As an open-source web application, it allows you to create and share documents that contain live code, equations, visualizations and narrative text.

JupyterLab can therefore be used both as SQL query based tool but also to develop in dozens of programming languages.

For more details you can check the JupyterLab web page.

Step 1: Create a Dedicated User

As a best practice, I recommended you to create a dedicated user to run Jupyter. It will help you both restrict access to your system but also help avoiding side any effect on the hxeadm user that is running the SAP HANA, express edition instances.

For the rest of this tutorial, jupyteradm will be referred as the Jupyter administrator user.

To create jupyteradm user you can execute the following commands:

sudo useradd -m -d /home/jupyteradm -c "Jupyter Administrator" jupyteradm     
sudo passwd jupyteradm

Then, you can execute the following command to configure properly the jupyteradm user to proceed will the installation:

sudo bash -c 'echo "jupyteradm ALL=(ALL) NOPASSWD: ALL" >>/etc/sudoers'
sudo bash -c 'echo "umask 022" >>/home/jupyteradm/.bashrc'
sudo bash -c 'echo "PATH=/home/jupyteradm/.local/bin:$PATH" >>/home/jupyteradm/.bashrc'

Now, you can switch to the jupyteradm user if not done yet:

sudo su -l jupyteradm
Log on to answer question
Step 2: Install C Compiler & Required Packages

To complete the Jupyter setup, you will need some additional Python utilities packages.

By default, SAP HANA, express edition setup a Python 2.7 version, but this one doesn’t include the pip or virtualenv package.

Therefore, you will now add the missing packages.

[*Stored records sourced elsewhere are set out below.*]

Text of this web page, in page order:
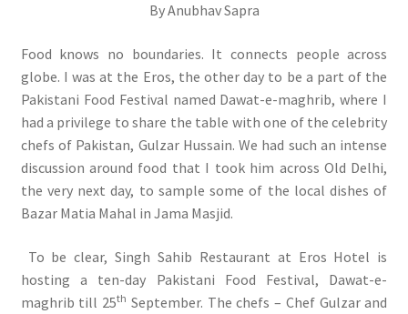
By Anubhav Sapra
Food knows no boundaries. It connects people across
globe. I was at the Eros, the other day to be a part of the
Pakistani Food Festival named Dawat-e-maghrib, where I
had a privilege to share the table with one of the celebrity
chefs of Pakistan, Gulzar Hussain. We had such an intense
discussion around food that I took him across Old Delhi,
the very next day, to sample some of the local dishes of
Bazar Matia Mahal in Jama Masjid.
To be clear, Singh Sahib Restaurant at Eros Hotel is
hosting a ten-day Pakistani Food Festival, Dawat-e-
maghrib till 25th September. The chefs – Chef Gulzar and
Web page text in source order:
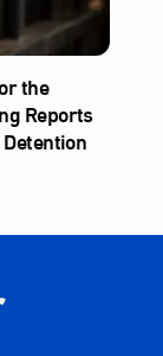
the
Reports
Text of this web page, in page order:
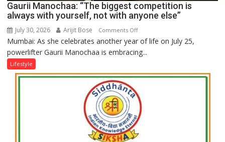
Gaurii Manochaa: “The biggest competition is
always with yourself, not with anyone else”
July 30, 2026 Arijit Bose Comments Offon
Gaurii
Manochaa:
biggest
is
always
with
Mumbai: As she celebrates another year of life on July 25,
powerlifter Gaurii Manochaa is embracing...
Lifestyle
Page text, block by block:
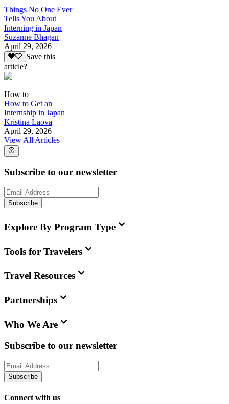
Things No One Ever
Tells You About
Interning in Japan
Suzanne Bhagan
April 29, 2026
Save this
article?
How to
How to Get an
Internship in Japan
Kristina Laova
April 29, 2026
View All Articles
Subscribe to our newsletter
Subscribe
Explore By Program Type
Tools for Travelers
Travel Resources
Partnerships
Who We Are
Subscribe to our newsletter
Subscribe
Connect with us
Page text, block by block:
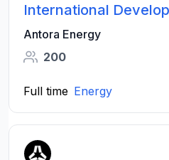
International
Antora Energy
200
Full time Energy
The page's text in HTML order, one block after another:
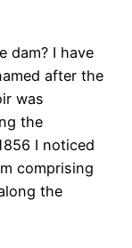
dam? I have
after the
was
the
I noticed
comprising
the
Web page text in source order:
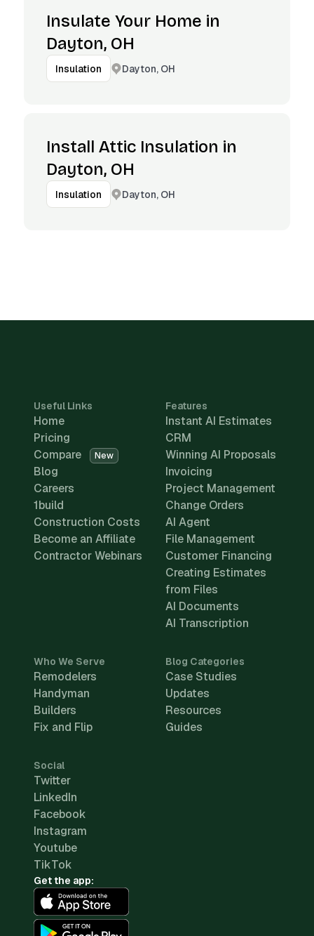
Insulate Your Home in
Dayton, OH
Insulation Dayton, OH
Install Attic Insulation in
Dayton, OH
Insulation Dayton, OH
Useful Links
Home
Pricing
Compare
New
Blog
Careers
1build
Construction Costs
Become an Affiliate
Contractor Webinars
Features
Instant AI Estimates
CRM
Winning AI Proposals
Invoicing
Project Management
Change Orders
AI Agent
File Management
Customer Financing
Creating Estimates
from Files
AI Documents
AI Transcription
Who We Serve
Remodelers
Handyman
Builders
Fix and Flip
Blog Categories
Case Studies
Updates
Resources
Guides
Social
Twitter
LinkedIn
Facebook
Instagram
Youtube
TikTok
Get the app:
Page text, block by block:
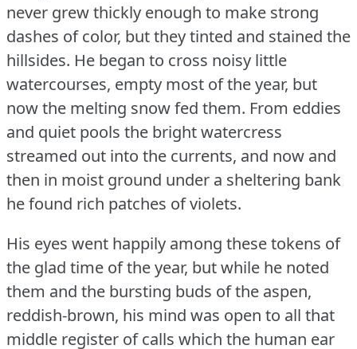
never grew thickly enough to make strong
dashes of color, but they tinted and stained the
hillsides. He began to cross noisy little
watercourses, empty most of the year, but
now the melting snow fed them. From eddies
and quiet pools the bright watercress
streamed out into the currents, and now and
then in moist ground under a sheltering bank
he found rich patches of violets.
His eyes went happily among these tokens of
the glad time of the year, but while he noted
them and the bursting buds of the aspen,
reddish-brown, his mind was open to all that
middle register of calls which the human ear
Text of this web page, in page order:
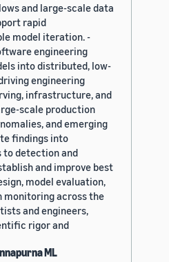
and large-scale data
rapid
model iteration. -
engineering
into distributed, low-
engineering
infrastructure, and
scale production
and emerging
findings into
to detection and
and improve best
model evaluation,
monitoring across the
and engineers,
rigor and
ML
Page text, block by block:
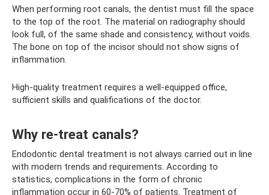
When performing root canals, the dentist must fill the space
to the top of the root. The material on radiography should
look full, of the same shade and consistency, without voids.
The bone on top of the incisor should not show signs of
inflammation.
High-quality treatment requires a well-equipped office,
sufficient skills and qualifications of the doctor.
Why re-treat canals?
Endodontic dental treatment is not always carried out in line
with modern trends and requirements. According to
statistics, complications in the form of chronic
inflammation occur in 60-70% of patients. Treatment of
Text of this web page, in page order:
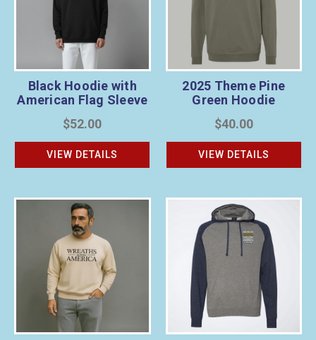
Black Hoodie with
American Flag Sleeve
$52.00
VIEW DETAILS
2025 Theme Pine
Green Hoodie
$40.00
VIEW DETAILS
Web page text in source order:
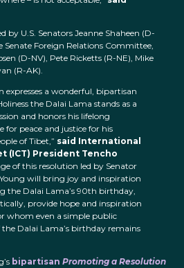
by U.S. Senators Jeanne Shaheen (D-
Senate Foreign Relations Committee,
(D-NV), Pete Ricketts (R-NE), Mike
(R-AK).
expresses a wonderful, bipartisan
the Dalai Lama stands as a
and honors his lifelong
peace and justice for his
of Tibet,” said International
(ICT) President Tencho
of this resolution led by Senator
will bring joy and inspiration
the Dalai Lama’s 90th birthday,
provide hope and inspiration
whom even a simple public
Dalai Lama’s birthday remains
bipartisan Promoting a Resolution
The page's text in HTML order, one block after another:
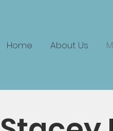
Home About Us
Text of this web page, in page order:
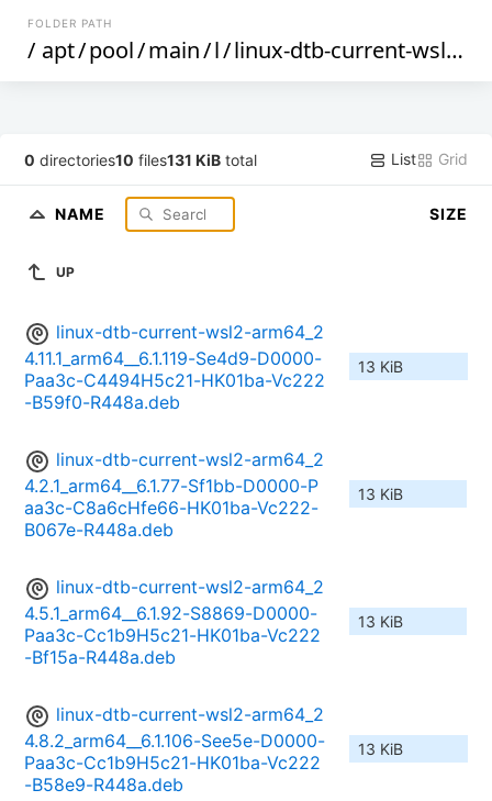
FOLDER PATH
/ apt/pool/main/l/linux-dtb-current-wsl2-arm64
0 directories10 files131 KiB total List Grid
NAME SIZE
UP
linux-dtb-current-wsl2-arm64_2
4.11.1_arm64__6.1.119-Se4d9-D0000-
Paa3c-C4494H5c21-HK01ba-Vc222
-B59f0-R448a.deb
13 KiB
linux-dtb-current-wsl2-arm64_2
4.2.1_arm64__6.1.77-Sf1bb-D0000-P
aa3c-C8a6cHfe66-HK01ba-Vc222-
B067e-R448a.deb
13 KiB
linux-dtb-current-wsl2-arm64_2
4.5.1_arm64__6.1.92-S8869-D0000-
Paa3c-Cc1b9H5c21-HK01ba-Vc222
-Bf15a-R448a.deb
13 KiB
linux-dtb-current-wsl2-arm64_2
4.8.2_arm64__6.1.106-See5e-D0000-
Paa3c-Cc1b9H5c21-HK01ba-Vc222
-B58e9-R448a.deb
13 KiB
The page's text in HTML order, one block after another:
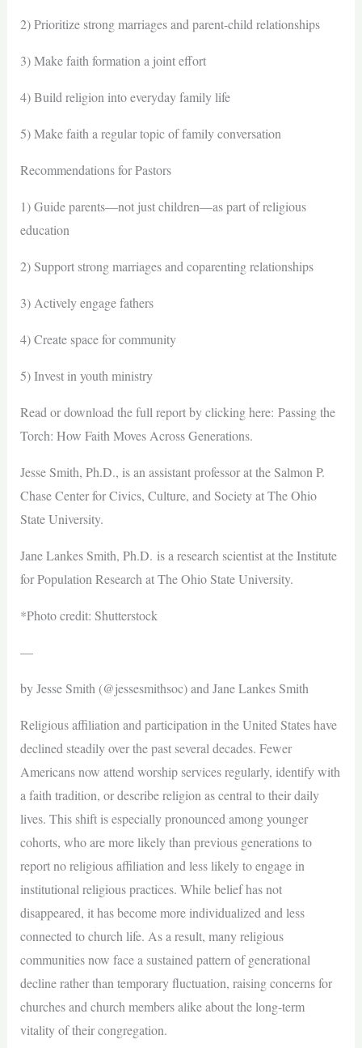
2) Prioritize strong marriages and parent-child relationships
3) Make faith formation a joint effort
4) Build religion into everyday family life
5) Make faith a regular topic of family conversation
Recommendations for Pastors
1) Guide parents—not just children—as part of religious
education
2) Support strong marriages and coparenting relationships
3) Actively engage fathers
4) Create space for community
5) Invest in youth ministry
Read or download the full report by clicking here: Passing the
Torch: How Faith Moves Across Generations.
Jesse Smith, Ph.D., is an assistant professor at the Salmon P.
Chase Center for Civics, Culture, and Society at The Ohio
State University.
Jane Lankes Smith, Ph.D. is a research scientist at the Institute
for Population Research at The Ohio State University.
*Photo credit: Shutterstock
—
by Jesse Smith (@jessesmithsoc) and Jane Lankes Smith
Religious affiliation and participation in the United States have
declined steadily over the past several decades. Fewer
Americans now attend worship services regularly, identify with
a faith tradition, or describe religion as central to their daily
lives. This shift is especially pronounced among younger
cohorts, who are more likely than previous generations to
report no religious affiliation and less likely to engage in
institutional religious practices. While belief has not
disappeared, it has become more individualized and less
connected to church life. As a result, many religious
communities now face a sustained pattern of generational
decline rather than temporary fluctuation, raising concerns for
churches and church members alike about the long-term
vitality of their congregation.
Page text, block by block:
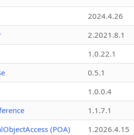
2024.4.26
2.2021.8.1
1.0.22.1
0.5.1
1.0.0.4
1.1.7.1
(POA)
1.2026.4.15
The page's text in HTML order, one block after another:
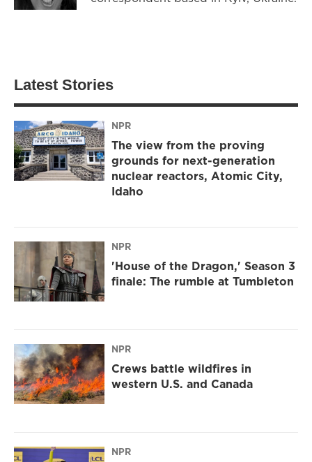
Latest Stories
NPR
The view from the proving
grounds for next-generation
nuclear reactors, Atomic City,
Idaho
NPR
'House of the Dragon,' Season 3
finale: The rumble at Tumbleton
NPR
Crews battle wildfires in
western U.S. and Canada
NPR
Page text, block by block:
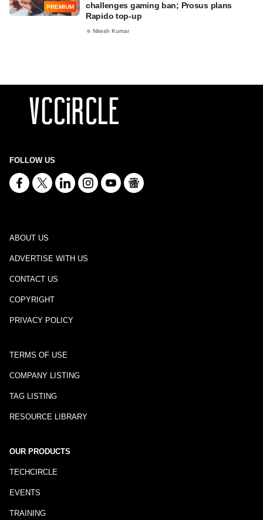
PREMIUM
challenges gaming ban; Prosus plans
Rapido top-up
Nitesh Kumar
FOLLOW US
ABOUT US
ADVERTISE WITH US
CONTACT US
COPYRIGHT
PRIVACY POLICY
TERMS OF USE
COMPANY LISTING
TAG LISTING
RESOURCE LIBRARY
OUR PRODUCTS
TECHCIRCLE
EVENTS
TRAINING
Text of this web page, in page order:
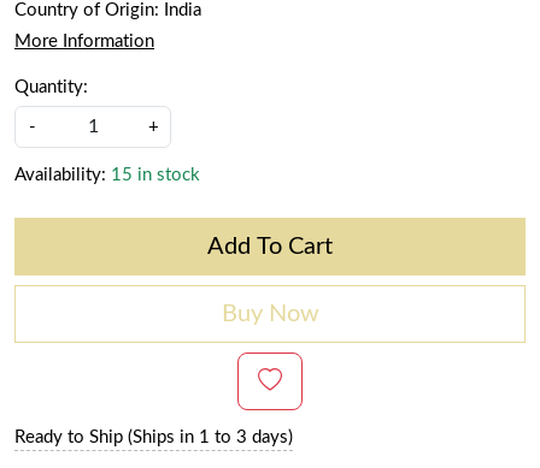
Country of Origin:
India
More Information
Quantity:
- +
Availability: 15 in stock
Add To Cart
Buy Now
Ready to Ship (Ships in 1 to 3 days)
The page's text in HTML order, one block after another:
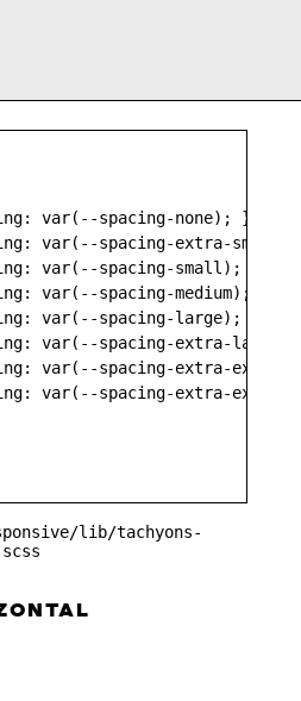
var(--spacing-none); }
var(--spacing-extra-
var(--spacing-small); }
var(--spacing-medium); }
var(--spacing-large); }
var(--spacing-extra-
var(--spacing-extra-extra-
var(--spacing-extra-extra-
lib/tachyons-
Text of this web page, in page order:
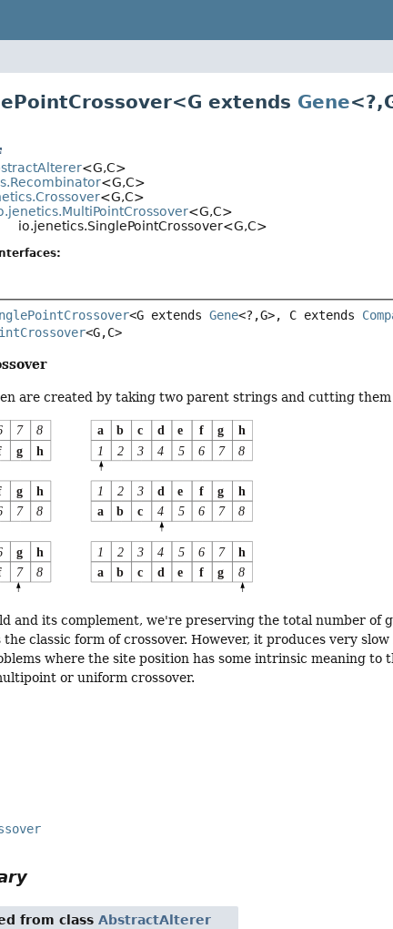
G extends Gene<?,
<G,C>
<G,C>
<G,C>
<G,C>
io.jenetics.SinglePointCrossover<G,C>
<G extends Gene<?,G>, C extends
<G,C>
are created by taking two parent strings and cutting them
and its complement, we're preserving the total number of
the classic form of crossover. However, it produces very
where the site position has some intrinsic meaning
or uniform crossover.
from classAbstractAlterer
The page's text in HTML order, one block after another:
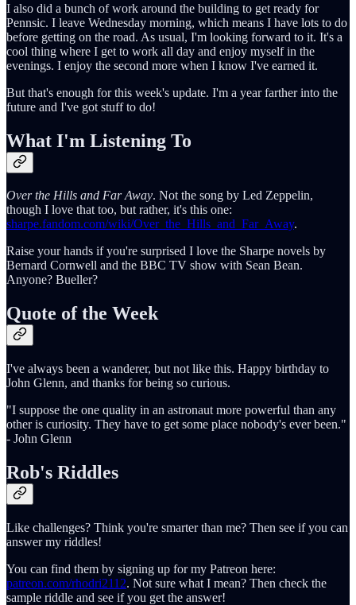
I also did a bunch of work around the building to get ready for
Pennsic. I leave Wednesday morning, which means I have lots to do
before getting on the road. As usual, I'm looking forward to it. It's a
cool thing where I get to work all day and enjoy myself in the
evenings. I enjoy the second more when I know I've earned it.
But that's enough for this week's update. I'm a year farther into the
future and I've got stuff to do!
What I'm Listening To
Over the Hills and Far Away. Not the song by Led Zeppelin,
though I love that too, but rather, it's this one:
sharpe.fandom.com/wiki/Over_the_Hills_and_Far_Away.
Raise your hands if you're surprised I love the Sharpe novels by
Bernard Cornwell and the BBC TV show with Sean Bean.
Anyone? Bueller?
Quote of the Week
I've always been a wanderer, but not like this. Happy birthday to
John Glenn, and thanks for being so curious.
"I suppose the one quality in an astronaut more powerful than any
other is curiosity. They have to get some place nobody's ever been."
- John Glenn
Rob's Riddles
Like challenges? Think you're smarter than me? Then see if you can
answer my riddles!
You can find them by signing up for my Patreon here:
patreon.com/rhodri2112. Not sure what I mean? Then check the
sample riddle and see if you get the answer!
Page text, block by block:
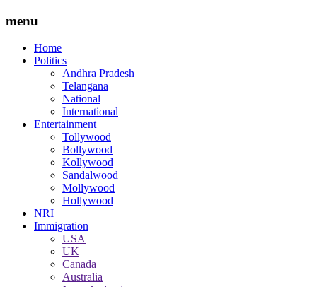
menu
Home
Politics
Andhra Pradesh
Telangana
National
International
Entertainment
Tollywood
Bollywood
Kollywood
Sandalwood
Mollywood
Hollywood
NRI
Immigration
USA
UK
Canada
Australia
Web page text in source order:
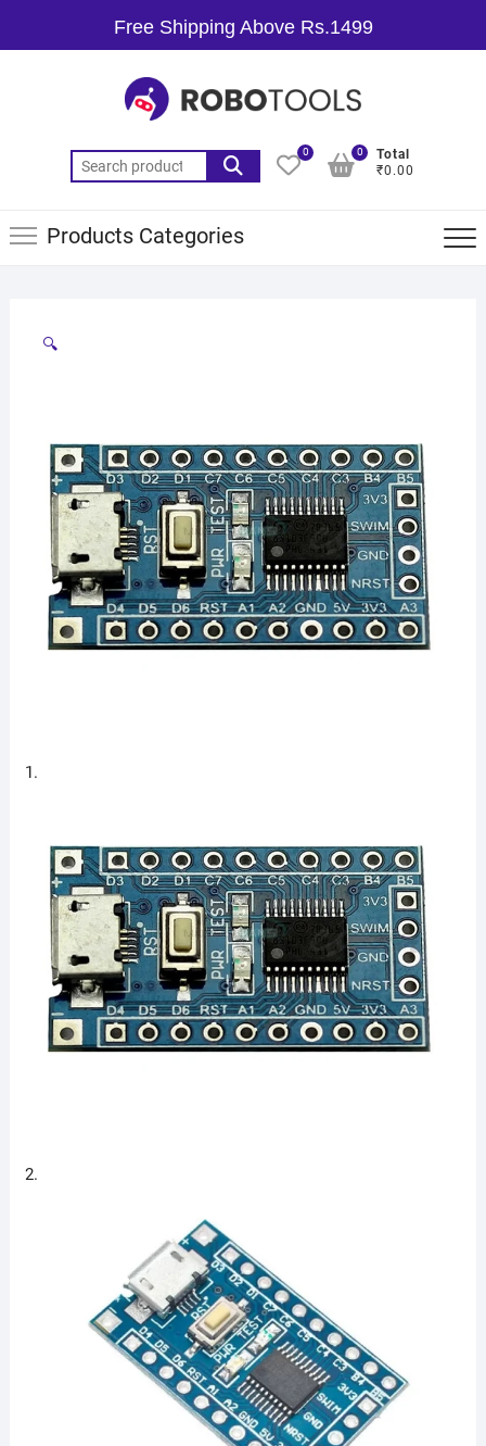
Free Shipping Above Rs.1499
0
Total
₹0.00
0
Products Categories
🔍
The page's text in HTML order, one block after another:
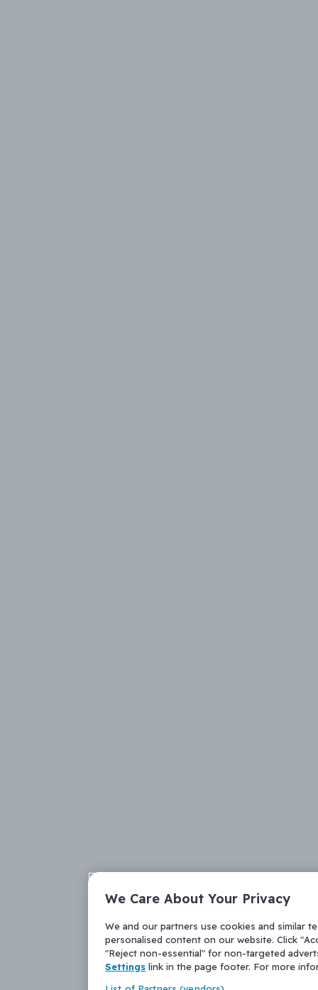
We Care About Your Privacy
We and our partners use cookies and similar
personalised content on our website. Click
"Reject non-essential" for non-targeted
Settings link in the page footer. For more
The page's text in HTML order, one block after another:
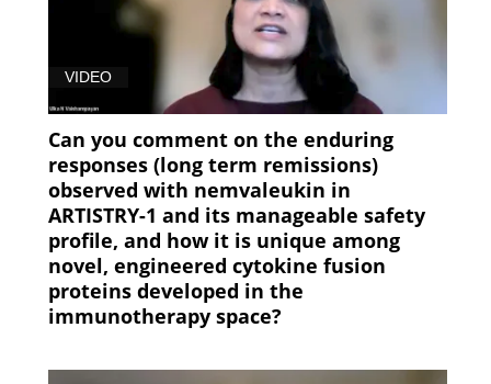
VIDEO
Can you comment on the enduring
responses (long term remissions)
observed with nemvaleukin in
ARTISTRY-1 and its manageable safety
profile, and how it is unique among
novel, engineered cytokine fusion
proteins developed in the
immunotherapy space?
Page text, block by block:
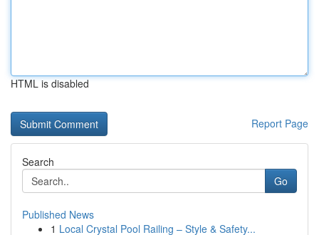
HTML is disabled
Report Page
Search
Go
Published News
1 Local Crystal Pool Railing – Style & Safety...
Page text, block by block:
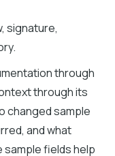
signature,
through
through its
changed sample
and what
sample fields help
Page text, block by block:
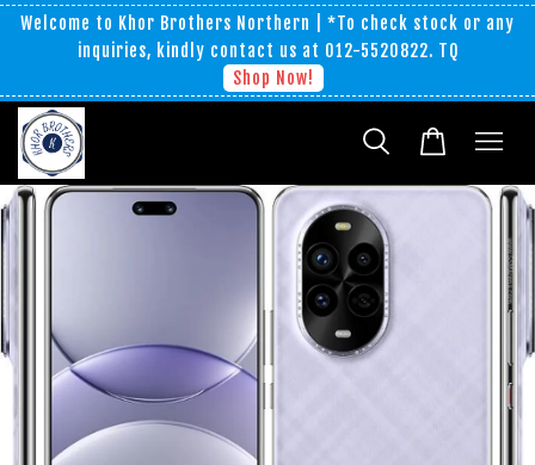
Welcome to Khor Brothers Northern | *To check stock or any
inquiries, kindly contact us at 012-5520822. TQ
Shop Now!
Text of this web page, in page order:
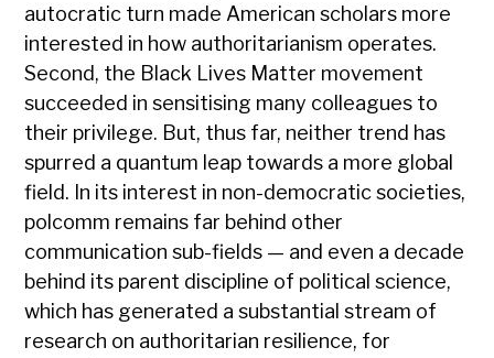
autocratic turn made American scholars more
interested in how authoritarianism operates.
Second, the Black Lives Matter movement
succeeded in sensitising many colleagues to
their privilege. But, thus far, neither trend has
spurred a quantum leap towards a more global
field. In its interest in non-democratic societies,
polcomm remains far behind other
communication sub-fields — and even a decade
behind its parent discipline of political science,
which has generated a substantial stream of
research on authoritarian resilience, for
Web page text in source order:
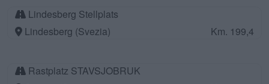
Lindesberg Stellplats
Lindesberg (Svezia)
Km. 199,4
Rastplatz STAVSJOBRUK
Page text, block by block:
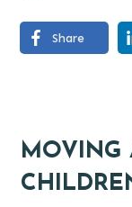
Share
MOVING
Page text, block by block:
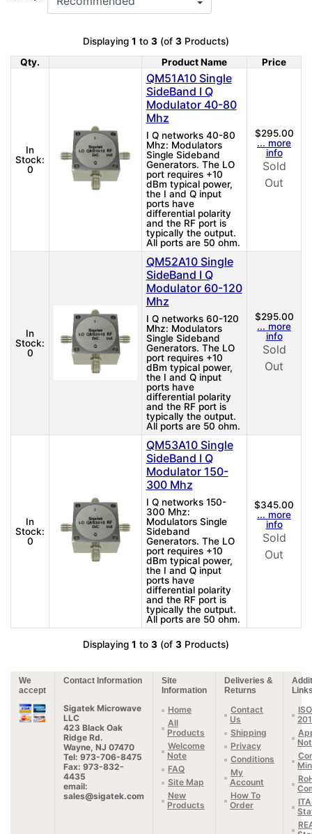
Displaying 1 to 3 (of 3 Products)
Qty.
Product ImageProduct Name Price
In
Stock:
0
QM51A10 Single
SideBand I Q
Modulator 40-80
Mhz
I Q networks 40-80
Mhz: Modulators
Single Sideband
Generators. The LO
port requires +10
dBm typical power,
the I and Q input
ports have
differential polarity
and the RF port is
typically the output.
All ports are 50 ohm.
$295.00
... more
info
Sold
Out
In
Stock:
0
QM52A10 Single
SideBand I Q
Modulator 60-120
Mhz
I Q networks 60-120
Mhz: Modulators
Single Sideband
Generators. The LO
port requires +10
dBm typical power,
the I and Q input
ports have
differential polarity
and the RF port is
typically the output.
All ports are 50 ohm.
$295.00
... more
info
Sold
Out
In
Stock:
0
QM53A10 Single
SideBand I Q
Modulator 150-
300 Mhz
I Q networks 150-
300 Mhz:
Modulators Single
Sideband
Generators. The LO
port requires +10
dBm typical power,
the I and Q input
ports have
differential polarity
and the RF port is
typically the output.
All ports are 50 ohm.
$345.00
... more
info
Sold
Out
Displaying 1 to 3 (of 3 Products)
We
accept
Contact Information
Site
Information
Deliveries &
Returns
Sigatek Microwave
LLC
423 Black Oak
Ridge Rd.
Wayne, NJ 07470
Tel: 973-706-8475
Fax: 973-832-
4435
email:
sales@sigatek.com
Home
All
Products
Welcome
Note
FAQ
Site Map
New
Products
Contact
Us
Shipping
Privacy
Conditions
My
Account
How To
Order

For SUSE Linux Enterprise Server (including the SAP HANA, express edition VM):

First, you will need to check your current status using the following command:

sudo SUSEConnect --status-text

It should return the following information in the console:

Installed Products:
------------------------------------------
  SUSE Linux Enterprise Server for SAP Applications 12 SP3
  (SLES_SAP/12.3/x86_64)

  Registered
------------------------------------------

If your system is marked as Not Registered, then you will need to register with SUSEConnect using your registration code and email:

sudo SUSEConnect -r <registration code> -e <registration email>

Once registered, you will be able to list the available extensions using the following command:

sudo SUSEConnect --list-extension

You can then activate these extensions/repositories using the following commands:

The following extensions/repositories are required to install the Python packages dependencies:

  • SUSE Linux Package for SAP Applications 12 SP2

    sudo SUSEConnect -p SLES_SAP/12.2/x86_64
    
  • SUSE Linux Enterprise Software Development Kit 12 SP2

    sudo SUSEConnect -p sle-sdk/12.2/x86_64
    
  • Toolchain Module

    sudo SUSEConnect -p sle-module-toolchain/12/x86_64
    

Make sure to adjust the version/extension name based on the result from the --list-extension result.

These commands will be successful only if you have registered your system with SUSEConnect:

Then, you can clean and refresh the repository cache:

sudo zypper refresh

Then, you can execute the following command to install the compiler:

sudo zypper install --type pattern Basis-Devel

Then, install the Python devel package using the following command:

sudo zypper install python-devel

For Red Hat Enterprise Linux:

The following extensions/repositories are required to install the Development Tools package group and some additional packages in a later step:

You can add these extensions/repositories using the following commands:

sudo subscription-manager repos --enable="rhel-7-server-extras-rpms"
sudo subscription-manager repos --enable="rhel-7-server-optional-rpms"

Then, you can clean and refresh the repository cache:

sudo yum clean all
sudo yum repolist

Then, you can execute the following command to install the compiler:

sudo yum groupinstall "Development Tools"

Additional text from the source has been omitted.